Use pipeline for image captioning

2026-04-27 09:52:03 +00:00 · 2023-12-20 01:28:41 +02:00
parent 7ca92eaeac
commit 423f51e3f8
1 changed files with 5 additions and 18 deletions
--- a/server.py
+++ b/server.py
@@ -13,9 +13,8 @@ from flask_cors import CORS
 from flask_compress import Compress
 import markdown
 import argparse
-from transformers import AutoTokenizer, AutoProcessor, pipeline
-from transformers import AutoModelForCausalLM, AutoModelForSeq2SeqLM
-from transformers import BlipForConditionalGeneration
+from transformers import AutoTokenizer, pipeline
+from transformers import AutoModelForSeq2SeqLM
 import unicodedata
 import torch
 import time
@@ -204,15 +203,7 @@ if "talkinghead" in modules:

 if "caption" in modules:
    print("Initializing an image captioning model...")
-    captioning_processor = AutoProcessor.from_pretrained(captioning_model)
-    if "blip" in captioning_model:
-        captioning_transformer = BlipForConditionalGeneration.from_pretrained(
-            captioning_model, torch_dtype=torch_dtype
-        ).to(device)
-    else:
-        captioning_transformer = AutoModelForCausalLM.from_pretrained(
-            captioning_model, torch_dtype=torch_dtype
-        ).to(device)
+    captioning_pipeline = pipeline('image-to-text', model=captioning_model, device=device_string, torch_dtype=torch_dtype)

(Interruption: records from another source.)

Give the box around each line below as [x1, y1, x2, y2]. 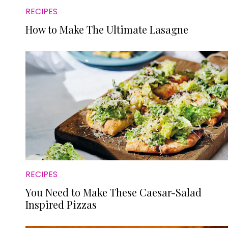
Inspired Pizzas [25, 197, 97, 211]
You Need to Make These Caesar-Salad [25, 185, 202, 199]
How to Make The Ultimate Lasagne [25, 22, 188, 36]
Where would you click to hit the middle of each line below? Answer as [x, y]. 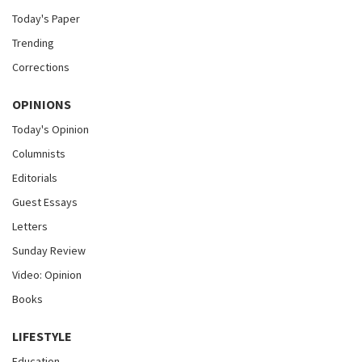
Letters [30, 226]
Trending [33, 42]
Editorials [35, 177]
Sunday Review [49, 250]
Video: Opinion [47, 274]
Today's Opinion [51, 129]
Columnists [39, 153]
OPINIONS [42, 104]
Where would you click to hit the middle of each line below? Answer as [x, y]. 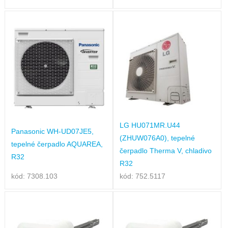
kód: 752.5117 [142, 176]
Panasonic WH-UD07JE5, [52, 132]
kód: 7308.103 [34, 176]
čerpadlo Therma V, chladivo [165, 150]
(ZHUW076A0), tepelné [157, 138]
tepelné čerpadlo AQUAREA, [57, 144]
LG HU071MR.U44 [150, 125]
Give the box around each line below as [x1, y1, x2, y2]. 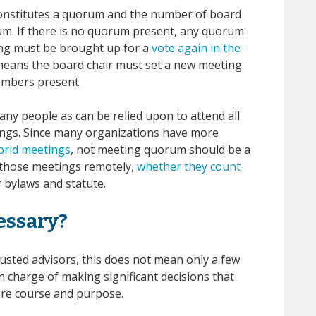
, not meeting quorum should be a [71, 141, 250, 157]
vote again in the [152, 39, 241, 56]
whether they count [137, 158, 241, 174]
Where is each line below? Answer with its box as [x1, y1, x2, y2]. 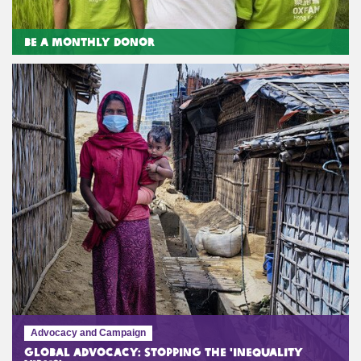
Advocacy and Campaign [31, 326, 146, 338]
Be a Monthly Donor [24, 34, 155, 49]
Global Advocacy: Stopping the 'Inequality [24, 344, 303, 359]
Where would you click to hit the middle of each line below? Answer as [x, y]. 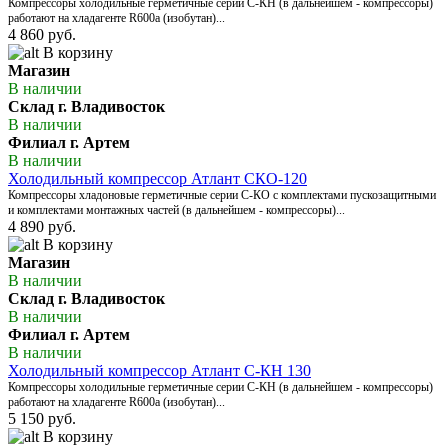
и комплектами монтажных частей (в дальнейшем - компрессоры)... [176, 210]
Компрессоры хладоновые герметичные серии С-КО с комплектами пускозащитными [222, 195]
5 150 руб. [42, 419]
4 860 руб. [42, 35]
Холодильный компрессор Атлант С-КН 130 [159, 371]
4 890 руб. [42, 227]
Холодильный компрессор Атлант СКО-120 [157, 179]
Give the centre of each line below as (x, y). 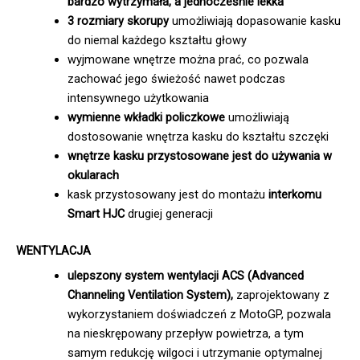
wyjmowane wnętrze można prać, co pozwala (188, 60)
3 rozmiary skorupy (118, 21)
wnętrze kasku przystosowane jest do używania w (199, 156)
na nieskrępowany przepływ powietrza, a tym (185, 334)
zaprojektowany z (281, 295)
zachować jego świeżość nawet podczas (176, 79)
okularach (93, 176)
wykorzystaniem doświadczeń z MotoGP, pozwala (199, 315)
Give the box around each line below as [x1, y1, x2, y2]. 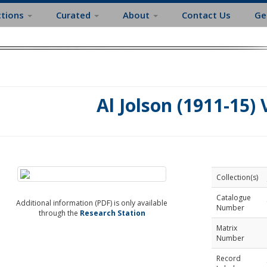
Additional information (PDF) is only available [16, 198, 168, 208]
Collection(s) [216, 172, 258, 182]
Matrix [216, 223, 237, 233]
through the [38, 208, 80, 218]
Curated [56, 9, 93, 21]
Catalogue [216, 193, 251, 203]
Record [216, 253, 241, 263]
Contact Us [182, 9, 231, 21]
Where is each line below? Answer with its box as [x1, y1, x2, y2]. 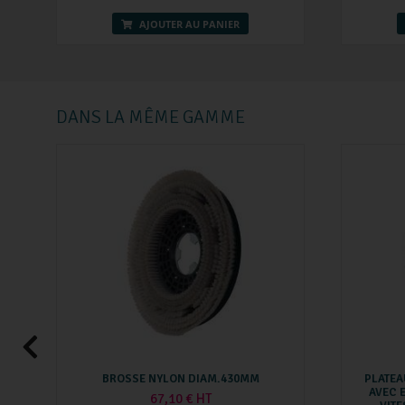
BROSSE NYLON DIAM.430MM [101, 372, 259, 387]
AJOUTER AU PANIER [137, 16, 240, 31]
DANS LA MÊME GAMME [56, 105, 245, 128]
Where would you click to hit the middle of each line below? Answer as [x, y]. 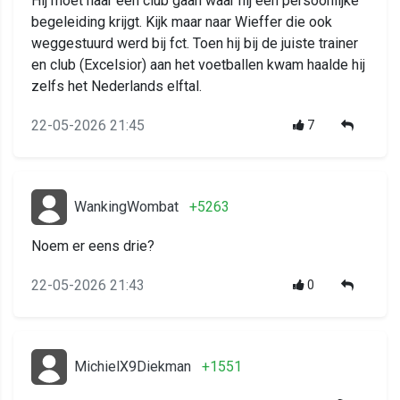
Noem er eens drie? [93, 246]
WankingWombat [126, 207]
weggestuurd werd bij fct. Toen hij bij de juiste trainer [195, 44]
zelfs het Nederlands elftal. [117, 87]
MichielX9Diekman [133, 367]
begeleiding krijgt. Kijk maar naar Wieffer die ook [182, 22]
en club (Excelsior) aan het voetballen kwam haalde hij [198, 65]
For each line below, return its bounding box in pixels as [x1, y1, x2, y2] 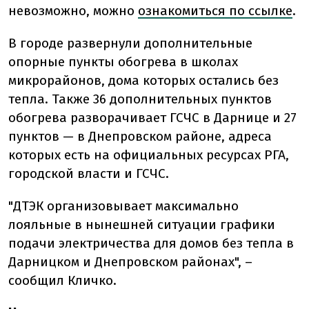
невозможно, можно [8, 3, 134, 19]
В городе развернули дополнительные [8, 35, 252, 52]
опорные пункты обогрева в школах [8, 54, 238, 70]
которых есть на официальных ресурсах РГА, [8, 147, 289, 163]
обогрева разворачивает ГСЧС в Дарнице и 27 [8, 110, 297, 126]
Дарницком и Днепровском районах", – [8, 254, 252, 270]
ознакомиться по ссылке [138, 3, 292, 19]
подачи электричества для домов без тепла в [8, 235, 294, 252]
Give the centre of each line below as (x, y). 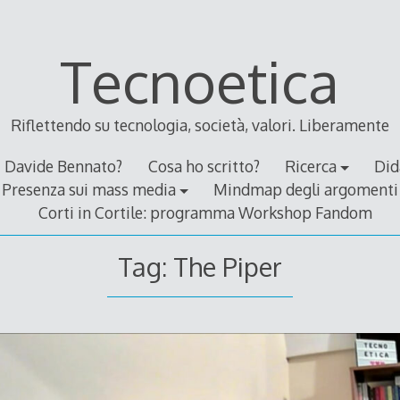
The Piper (227, 266)
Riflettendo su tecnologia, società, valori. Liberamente (200, 125)
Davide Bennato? (64, 167)
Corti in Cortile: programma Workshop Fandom (206, 213)
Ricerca (310, 167)
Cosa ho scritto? (204, 167)
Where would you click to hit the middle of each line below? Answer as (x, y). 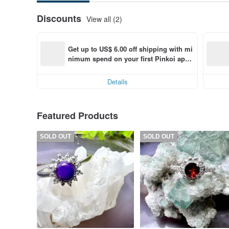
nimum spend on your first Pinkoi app (129, 58)
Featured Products (77, 116)
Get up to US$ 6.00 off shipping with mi (130, 49)
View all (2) (104, 19)
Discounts (59, 18)
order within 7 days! (99, 68)
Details (117, 82)
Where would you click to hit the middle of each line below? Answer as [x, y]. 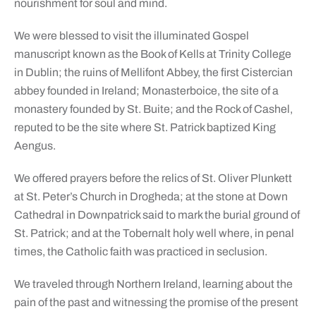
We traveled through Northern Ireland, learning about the [153, 284]
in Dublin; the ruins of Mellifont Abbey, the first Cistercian [153, 73]
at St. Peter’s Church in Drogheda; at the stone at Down [151, 197]
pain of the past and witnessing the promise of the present [156, 303]
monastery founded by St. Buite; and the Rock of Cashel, [153, 109]
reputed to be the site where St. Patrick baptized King [145, 128]
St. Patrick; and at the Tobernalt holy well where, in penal [154, 233]
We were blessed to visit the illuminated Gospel [131, 36]
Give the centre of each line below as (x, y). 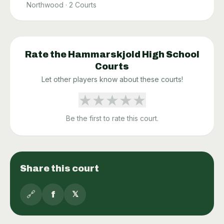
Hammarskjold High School (133, 55)
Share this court (59, 169)
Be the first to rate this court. (112, 118)
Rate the (46, 55)
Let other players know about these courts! (112, 79)
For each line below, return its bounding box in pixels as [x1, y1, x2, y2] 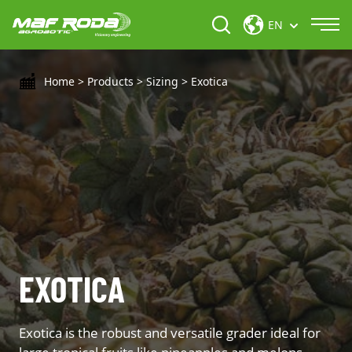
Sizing [146, 74, 179, 90]
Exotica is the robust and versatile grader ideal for [19, 323, 321, 342]
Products [87, 74, 134, 90]
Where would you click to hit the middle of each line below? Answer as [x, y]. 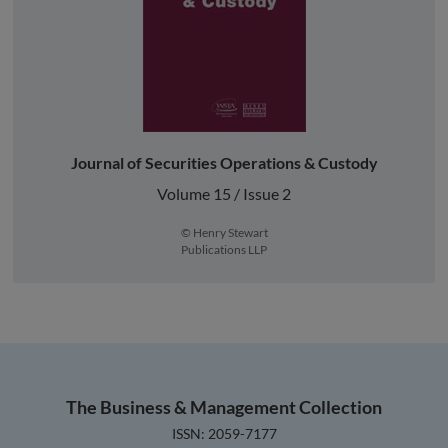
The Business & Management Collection [224, 406]
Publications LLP [224, 249]
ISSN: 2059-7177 [224, 433]
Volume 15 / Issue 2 [224, 193]
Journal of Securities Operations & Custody [224, 162]
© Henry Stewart [224, 232]
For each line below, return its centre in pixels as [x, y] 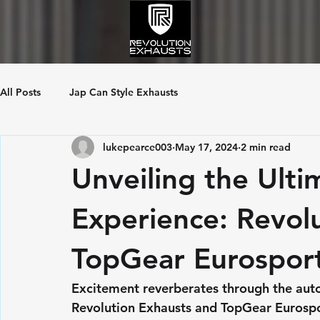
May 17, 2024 [206, 147]
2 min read [266, 147]
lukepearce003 [137, 147]
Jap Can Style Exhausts [124, 92]
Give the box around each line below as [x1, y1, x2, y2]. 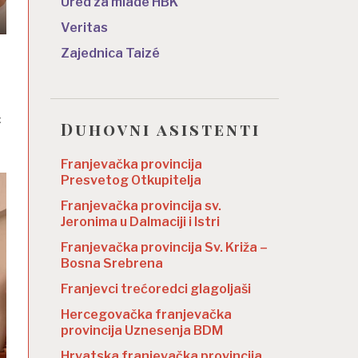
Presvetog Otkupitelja [61, 173, 201, 189]
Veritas [61, 19, 108, 35]
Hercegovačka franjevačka [61, 307, 232, 323]
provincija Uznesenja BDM [61, 323, 223, 339]
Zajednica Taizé [61, 45, 160, 61]
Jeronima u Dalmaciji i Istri [61, 214, 220, 230]
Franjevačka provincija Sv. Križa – [61, 240, 268, 256]
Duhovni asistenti [61, 117, 261, 140]
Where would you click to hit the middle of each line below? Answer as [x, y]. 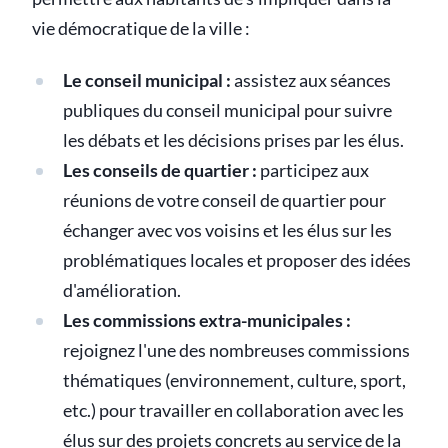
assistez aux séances [310, 81]
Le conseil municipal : [146, 81]
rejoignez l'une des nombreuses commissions [236, 351]
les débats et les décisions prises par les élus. [233, 141]
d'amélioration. [121, 291]
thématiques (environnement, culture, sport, [234, 381]
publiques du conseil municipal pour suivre [227, 111]
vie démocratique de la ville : [141, 29]
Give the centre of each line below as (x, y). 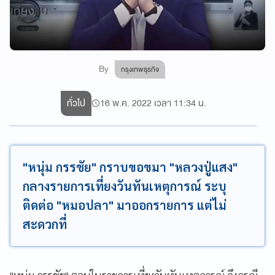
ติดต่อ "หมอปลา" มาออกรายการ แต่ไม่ (125, 205)
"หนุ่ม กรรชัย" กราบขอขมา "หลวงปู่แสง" (130, 167)
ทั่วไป (76, 103)
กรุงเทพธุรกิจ (140, 69)
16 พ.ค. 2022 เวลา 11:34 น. (153, 103)
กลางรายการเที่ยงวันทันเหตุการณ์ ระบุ (125, 186)
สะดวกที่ (45, 224)
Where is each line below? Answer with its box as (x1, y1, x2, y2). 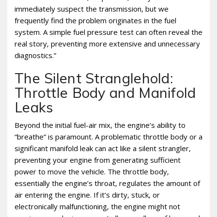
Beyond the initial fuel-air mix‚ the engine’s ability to (15, 120, 186, 130)
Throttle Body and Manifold (15, 84, 196, 102)
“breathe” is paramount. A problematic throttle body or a (15, 132, 202, 142)
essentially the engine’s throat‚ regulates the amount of (15, 178, 200, 188)
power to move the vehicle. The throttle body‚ (15, 167, 169, 177)
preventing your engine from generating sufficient (15, 155, 181, 165)
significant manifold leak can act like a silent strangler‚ (15, 143, 191, 154)
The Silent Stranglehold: (15, 69, 173, 87)
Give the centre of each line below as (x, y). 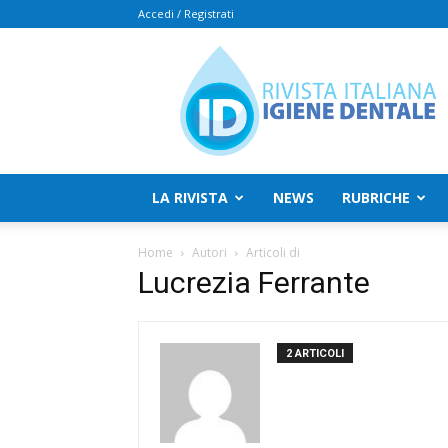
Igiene (208, 107)
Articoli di (273, 252)
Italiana (212, 86)
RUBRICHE (376, 197)
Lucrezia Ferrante (254, 282)
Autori (209, 252)
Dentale (214, 128)
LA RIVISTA (190, 197)
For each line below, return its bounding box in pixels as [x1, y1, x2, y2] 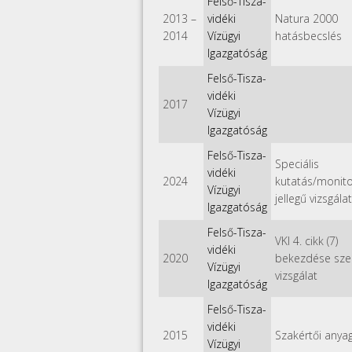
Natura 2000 [275, 10, 338, 26]
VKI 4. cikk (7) [275, 233, 338, 248]
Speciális [275, 156, 319, 171]
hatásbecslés [275, 27, 342, 43]
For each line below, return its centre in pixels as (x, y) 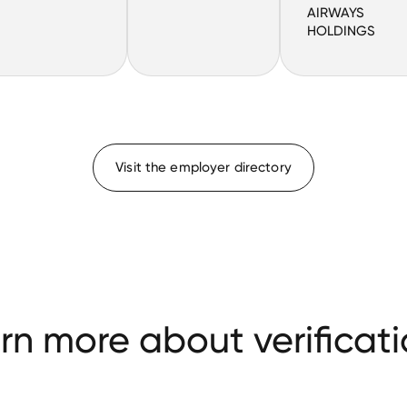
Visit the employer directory (203, 168)
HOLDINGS (341, 31)
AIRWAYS (335, 13)
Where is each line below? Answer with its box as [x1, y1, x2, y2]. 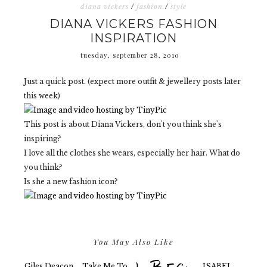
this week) [24, 91, 60, 100]
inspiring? [24, 134, 61, 143]
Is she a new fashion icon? [24, 177, 117, 186]
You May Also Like [93, 237, 174, 247]
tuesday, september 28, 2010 [80, 51, 179, 60]
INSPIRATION [90, 31, 177, 45]
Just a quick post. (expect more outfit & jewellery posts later [24, 77, 241, 86]
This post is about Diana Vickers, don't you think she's [24, 120, 222, 129]

 if "summarize" in modules:
    print("Initializing a text summarization model...")
@@ -441,12 +432,8 @@ def classify_text(text: str) -> list:
    return classify_module.classify_text_emotion(text)


-def caption_image(raw_image: Image, max_new_tokens: int = 20) -> str:
-    inputs = captioning_processor(raw_image.convert("RGB"), return_tensors="pt").to(
-        device, torch_dtype
-    )
-    outputs = captioning_transformer.generate(**inputs, max_new_tokens=max_new_tokens)
-    caption = captioning_processor.decode(outputs[0], skip_special_tokens=True)
+def caption_image(raw_image: Image) -> str:
+    caption = captioning_pipeline(raw_image.convert("RGB"))[0]['generated_text']
    return caption